Наверно, и вовсе не любила. Вернее, любила только до тех пор, пока он всё делал для неё. Он делал всё ради неё, он предложил ей жить вместе, потому что действительно этого хотел. Даже машину водить научил. Сказать по правде, планировал со временем даже подарить машину – подержанную, конечно, на большее бы не дали кредита. Вот тогда она его любила. И запрещала отступать от этого пути хоть на шаг – всюду он должен был следовать за ней, повиноваться ей и при этом счастливо улыбаться. Но стоило ему шагнуть немного в сторону с этой многовековой дорожки, ведущей к семье, детям и вязаному пледу на кресле-качалке, стоило ему просто взглянуть на свою мечту, сделать то, что, он чувствовал сердцем, было ему важно, жизненно важно – нет, тут же последовало наказание. Все женщины бессердечны, он всегда это знал, но бессердечней всех та женщина, в чью мнимую любовь поверил и признался ей в этом.
Молодец, Екатерина Андреевна. Отомстила за всех девушек, которых он бросил, о которых забыл и которым не перезвонил. Пускай он и не желал им зла, а лишь добра, и даже любил их когда-то – какая-то древняя женская магия собрала из этих обид, этой ревности и ненависти одну Катю, милую, тихую, интеллигентную Катю, которую и заподозрить-то ни в чём было нельзя, и именно она нанесла свой последний, решающий удар мести.
Ничего. Теперь он свободный человек, весь мир лежит перед ним, и он никому ничего не должен.
С подобными мыслями он выкинул опостылевший Биг-Мак в мусорное ведро и вышел на внезапно посвежевшую и посветлевшую улицу. Он был в Париже, и он это заслужил. Пройдя несколько метров вперёд, он заметил бистро – скатерти на уличных столиках словно трясли подолами в весёлом танце и звали его к себе, чём Даня и воспользовался. Гарсон пригласил его за столик со своим обычным видом, словно он очень рад новому посетителю, но чрезмерная занятость делами постоянно отвлекает его и не позволяет радоваться в полную силу. Даня с благодарностью уселся и тут же заказал себе стейк средней прожарки, который оказался невероятно сочен и ароматен, а на десерт – крем-брюле, которого Даня никогда не пробовал, и которое, как оказалось, не имело практически ничего общего с известным на его родине мороженым, и было даже вкуснее – во всяком случае, необычнее.

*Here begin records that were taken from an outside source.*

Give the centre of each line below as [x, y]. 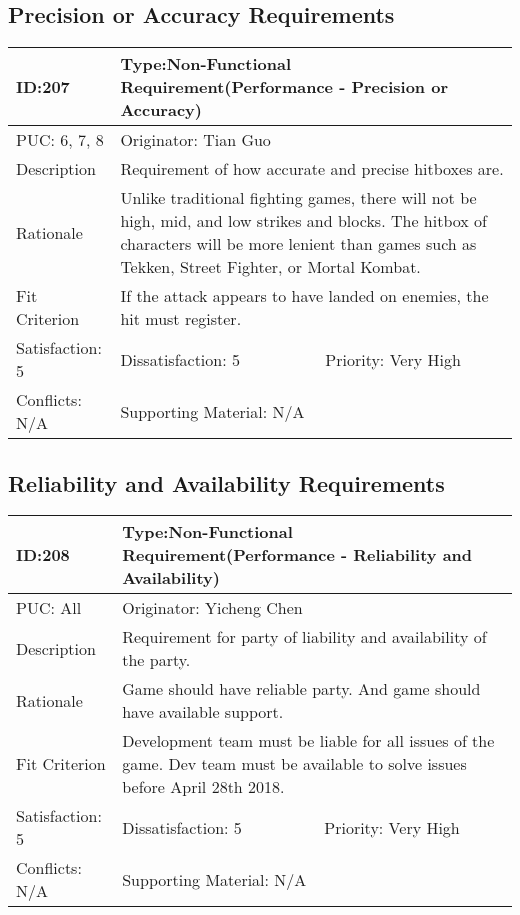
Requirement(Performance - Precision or [284, 87]
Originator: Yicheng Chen [212, 608]
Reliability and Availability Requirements [226, 482]
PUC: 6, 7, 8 [60, 140]
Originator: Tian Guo [195, 140]
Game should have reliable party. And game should [301, 689]
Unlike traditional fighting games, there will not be [298, 198]
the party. [156, 660]
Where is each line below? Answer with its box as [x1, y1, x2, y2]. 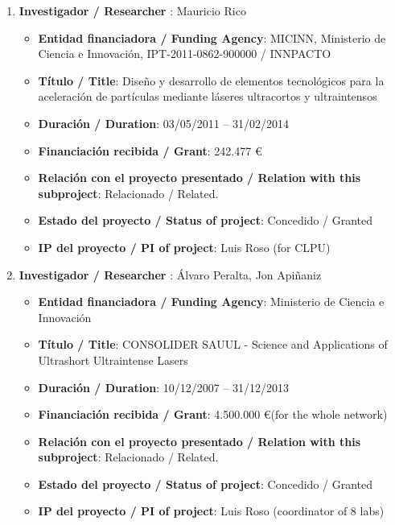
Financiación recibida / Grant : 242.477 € [38, 142, 262, 159]
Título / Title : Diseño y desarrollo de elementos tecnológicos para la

После обеда, насыщенного как в питательном, так и в познавательном смыслах, он расплатился, оставив, как ему показалось, щедрые чаевые, и следующие часа два праздно шатался по улице, разглядывая прохожих, афиши, дома – всё было для него важно, потому что, как известно, новые впечатления – это лучшее лекарство от старых воспоминаний. Когда он решил, что выжал из окружающего пространства всё возможное для собственного исцеления, он спустился в метро и поехал на станцию Abbesses – судя по карте, именно она находилась ближе всего к бару, в который пригласила его Лена.

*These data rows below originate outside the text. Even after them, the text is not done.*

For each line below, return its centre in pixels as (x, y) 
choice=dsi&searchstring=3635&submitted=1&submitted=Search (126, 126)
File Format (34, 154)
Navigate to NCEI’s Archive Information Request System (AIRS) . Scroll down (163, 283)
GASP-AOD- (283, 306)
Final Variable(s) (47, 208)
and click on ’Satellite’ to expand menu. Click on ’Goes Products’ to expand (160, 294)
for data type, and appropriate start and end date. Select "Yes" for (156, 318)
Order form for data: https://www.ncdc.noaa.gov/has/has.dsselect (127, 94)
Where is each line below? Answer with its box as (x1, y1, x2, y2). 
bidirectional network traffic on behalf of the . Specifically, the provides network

Бар находился в небольшой двухэтажной пристройке со стенами кричаще-жёлтого цвета, которые яичным желтком выделялись среди серых камней, что слагали окружающие здания, тротуар и мостовую. Если же яркости было недостаточно для привлечения внимания, то к ней прилагался и стоящий внутри бара и распространявшийся вокруг шум – гуденье голосов, отдельные выкрики и звон чокающихся стаканов. Казалось, что всё нестандартное, необычное и даже чуть неприличное сгребли с окрестностей и свалили здесь в кучу, и теперь поскучневшие и омертвевшие окрестности чопорно не замечают творящегося у них под боком праздника жизни.
Окна и двери бара были раскрыты настежь, и сквозь них в сумраке помещения были видны лишь затруднённое мелькание тел да их белозубые улыбки. Бар был так переполнен, что почти половина посетителей расположилась вокруг него. Кто-то успел занять место за несколькими столиками на улице, кто-то стоял, прислонившись спиной к стене, а некоторые по-свойски уселись на поребрике тротуара, и теперь болтали уставшими ногами, прикладываясь кто к стакану, кто к бутылке.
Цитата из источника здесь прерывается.